Special Note Regarding Forward-Looking Statements
This press release contains forward-looking statements within the meaning of the Private Securities Litigation Reform Act of 1995. Such forward-looking statements involve known and unknown risks, uncertainties and other factors which may cause the actual results, performance or achievements of the Company to be materially different from any future results, performance or achievements expressed or implied by such forward-looking statements. Such factors include, among others, the following: growth strategy; dependence on executive officers; geographic concentration; increasing susceptibility to adverse conditions in the region; changes in consumer tastes and eating habits; national, regional or local economic and real estate conditions; demographic trends; inclement weather; traffic patterns; the type, number and location of competing restaurants; inflation; increased food, labor and benefit costs; the availability of experienced management and hourly employees; seasonality and the timing of new restaurant openings; changes in governmental regulations; dram shop exposure; and other factors not yet experienced by the Company.

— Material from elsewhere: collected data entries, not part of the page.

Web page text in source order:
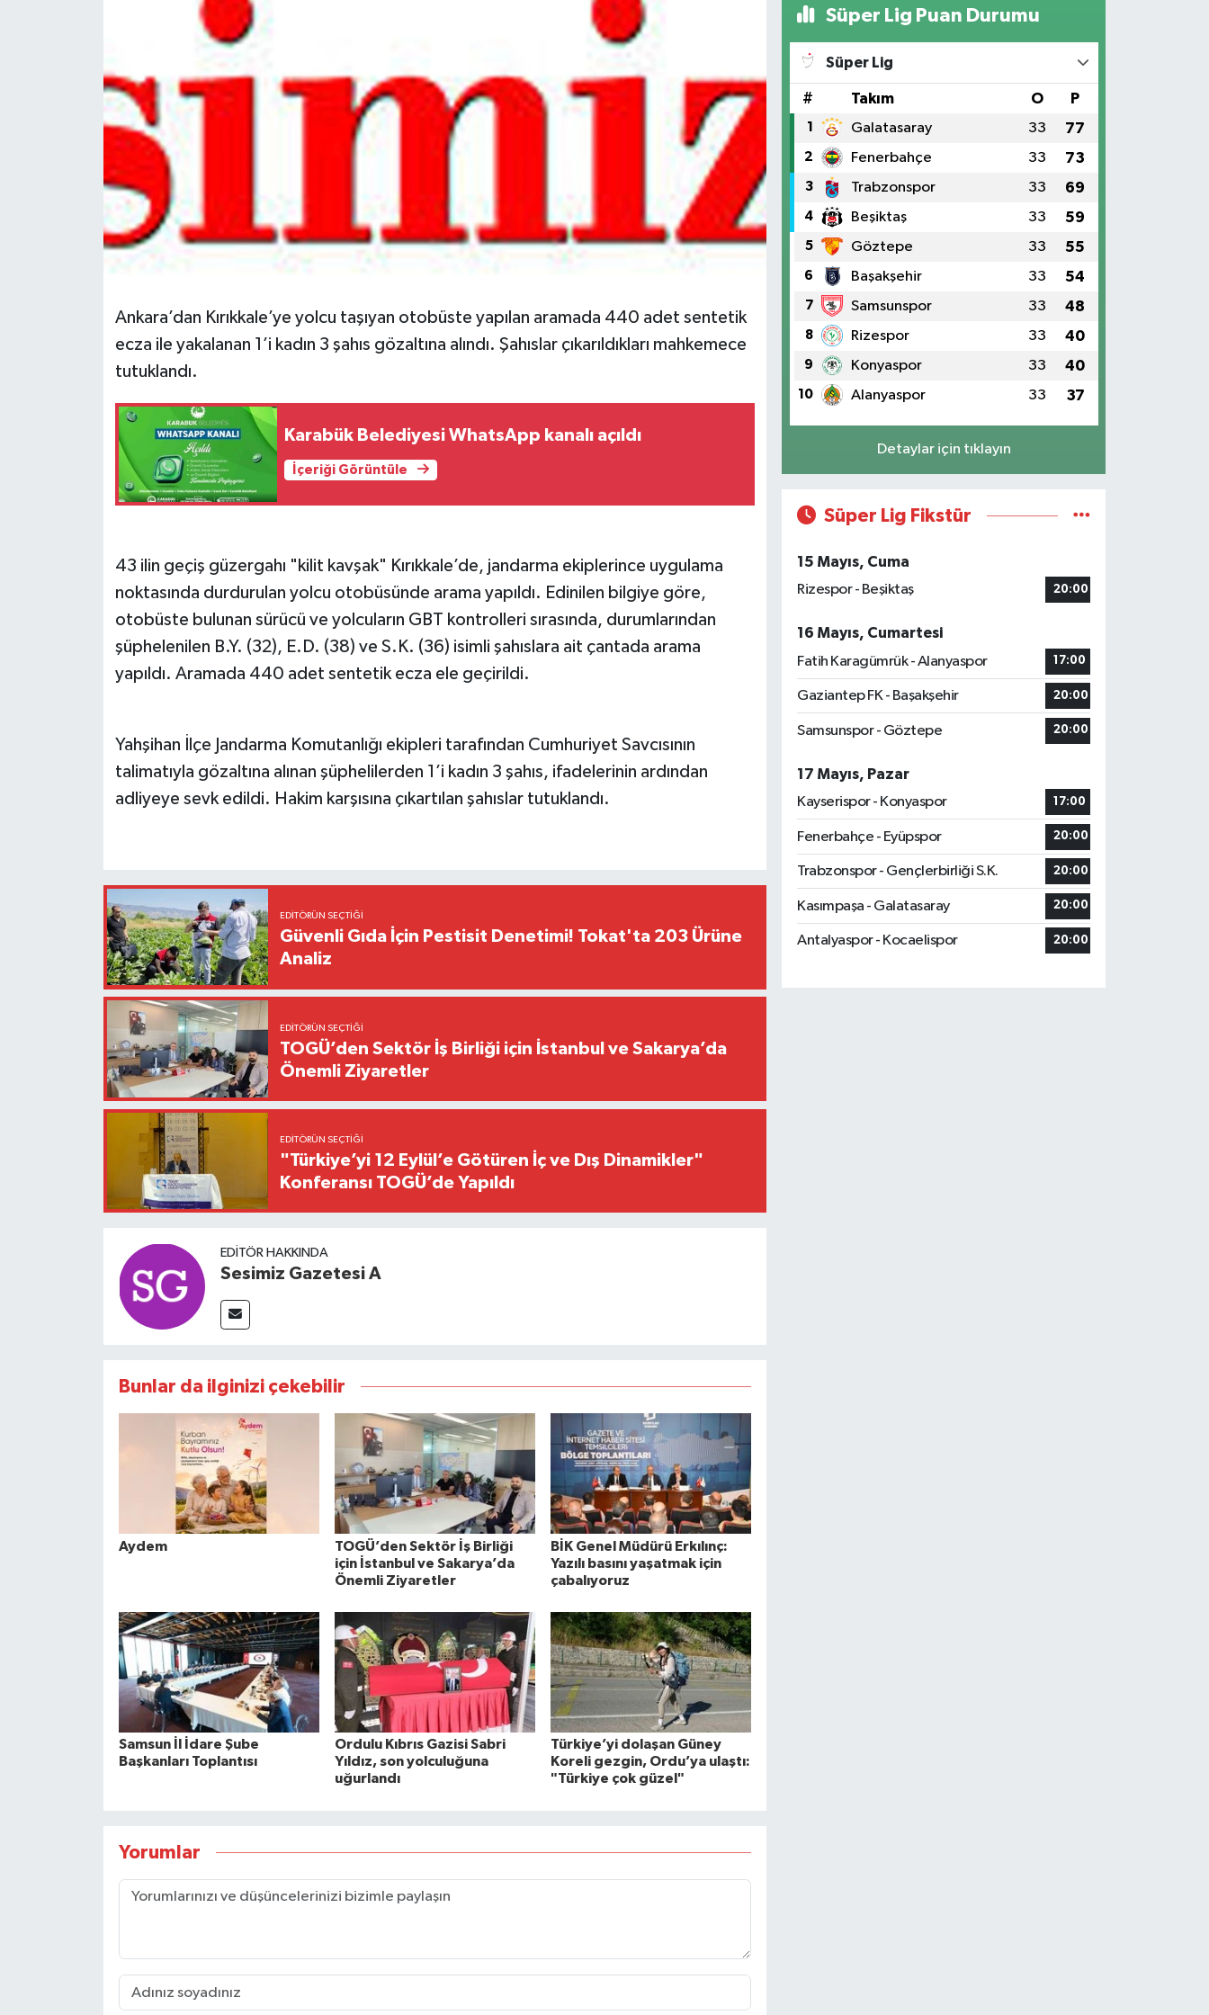
Ankara’dan Kırıkkale’ye yolcu taşıyan otobüste yapılan aramada 440 adet sentetik
ecza ile yakalanan 1’i kadın 3 şahıs gözaltına alındı. Şahıslar çıkarıldıkları mahkemece
tutuklandı.
Karabük Belediyesi WhatsApp kanalı açıldı
İçeriği Görüntüle
43 ilin geçiş güzergahı "kilit kavşak" Kırıkkale’de, jandarma ekiplerince uygulama
noktasında durdurulan yolcu otobüsünde arama yapıldı. Edinilen bilgiye göre,
otobüste bulunan sürücü ve yolcuların GBT kontrolleri sırasında, durumlarından
şüphelenilen B.Y. (32), E.D. (38) ve S.K. (36) isimli şahıslara ait çantada arama
yapıldı. Aramada 440 adet sentetik ecza ele geçirildi.
Yahşihan İlçe Jandarma Komutanlığı ekipleri tarafından Cumhuriyet Savcısının
talimatıyla gözaltına alınan şüphelilerden 1’i kadın 3 şahıs, ifadelerinin ardından
adliyeye sevk edildi. Hakim karşısına çıkartılan şahıslar tutuklandı.
EDITÖRÜN SEÇTIĞI
Güvenli Gıda İçin Pestisit Denetimi! Tokat'ta 203 Ürüne
Analiz
EDITÖRÜN SEÇTIĞI
TOGÜ’den Sektör İş Birliği için İstanbul ve Sakarya’da
Önemli Ziyaretler
EDITÖRÜN SEÇTIĞI
"Türkiye’yi 12 Eylül’e Götüren İç ve Dış Dinamikler"
Konferansı TOGÜ’de Yapıldı
EDITÖR HAKKINDA
Sesimiz Gazetesi A
Bunlar da ilginizi çekebilir
Aydem
TOGÜ’den Sektör İş Birliği
için İstanbul ve Sakarya’da
Önemli Ziyaretler
BİK Genel Müdürü Erkılınç:
Yazılı basını yaşatmak için
çabalıyoruz
Samsun İl İdare Şube
Başkanları Toplantısı
Ordulu Kıbrıs Gazisi Sabri
Yıldız, son yolculuğuna
uğurlandı
Türkiye’yi dolaşan Güney
Koreli gezgin, Ordu’ya ulaştı:
"Türkiye çok güzel"
Yorumlar
Süper Lig Puan Durumu
Süper Lig
# Takım O P
1 Galatasaray 33 77
2 Fenerbahçe 33 73
3 Trabzonspor 33 69
4 Beşiktaş 33 59
5 Göztepe 33 55
6 Başakşehir 33 54
7 Samsunspor 33 48
8 Rizespor 33 40
9 Konyaspor 33 40
10 Alanyaspor 33 37
Detaylar için tıklayın
Süper Lig Fikstür
15 Mayıs, Cuma
Rizespor - Beşiktaş
20:00
16 Mayıs, Cumartesi
Fatih Karagümrük - Alanyaspor
17:00
Gaziantep FK - Başakşehir 20:00
Samsunspor - Göztepe 20:00
17 Mayıs, Pazar
Kayserispor - Konyaspor
17:00
Fenerbahçe - Eyüpspor 20:00
Trabzonspor - Gençlerbirliği S.K. 20:00
Kasımpaşa - Galatasaray 20:00
Antalyaspor - Kocaelispor 20:00
Teknoloji
Tokat Haberleri

The use of words such as “believes”, “anticipates”, “expects”, “intends” and similar expressions are intended to identify forward-looking statements, but are not the exclusive means of identifying such statements. Readers are urged to carefully review and consider the various disclosures made by the Company in this release and in the Company’s most recent Annual Report and Form 10-K , that attempt to advise interested parties of the risks and factors that may affect the Company’s business.